Growing up, it was hard. Life was hard. Being a tad overweight, confused about who I was, and what I wanted out of life. It was hard. I was angry, I was hurting, and confused. I was finding myself constantly in a state of stress, and at the time, I internalized all of it. I struggled with self-esteem, bullying, hating the place where I grew up, blaming everything and everyone for the way I handled the world around me. There was no understanding on my part, it was all black and white. Either I loved someone, a friend or family member, or I hated them to the core of my being. It was extremes, in my emotions, my opinions, my interpersonal relationships. And in those extremes, I made a lot of mistakes.

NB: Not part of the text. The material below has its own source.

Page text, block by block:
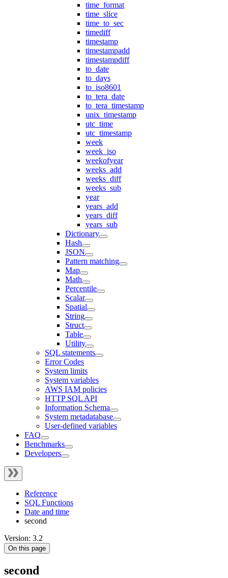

I grew up, as one might suspect, in a rather lower class family. Verging on poverty, really. And I suspect myself, that it was a lot worst than I was made aware of. My parents divorced when I was young, and both remarried to people that were just as unstable as they were. I had no true guidance growing up. There was traditional Christianity. My mother, whom I lived with, was adamant we go on Sunday. We participate in all the youth activities. Do choir. Anything we could. I went with it, until I got older. As a teenager, I discovered I felt nothing for Christ, or the God that my family worshipped. And I also found no God in my home. With the screaming, the fighting, the punishments. I found no God in my father either. With the way he abandoned me, and then later in life knocked me around. It was a harsh reality that I found myself facing. If God wasn't there, if I felt nothing, what was I to do?

So I drifted.

For awhile actually. I dabbled, I read, I learned, trying to find my place in all of it. And while I was doing so, I was getting older. Getting out of my mothers home, getting away from the father that had convinced me he loved me more before trapping me with him for nearly five years. Paying his bills, taking his abuse in the name of family loyalty. It was a long, lonely road, where I still internalized everything. Blaming myself for the faults of others, blaming others for the abuse of my family. Struggling to come to grips with my rapidly declining mental health.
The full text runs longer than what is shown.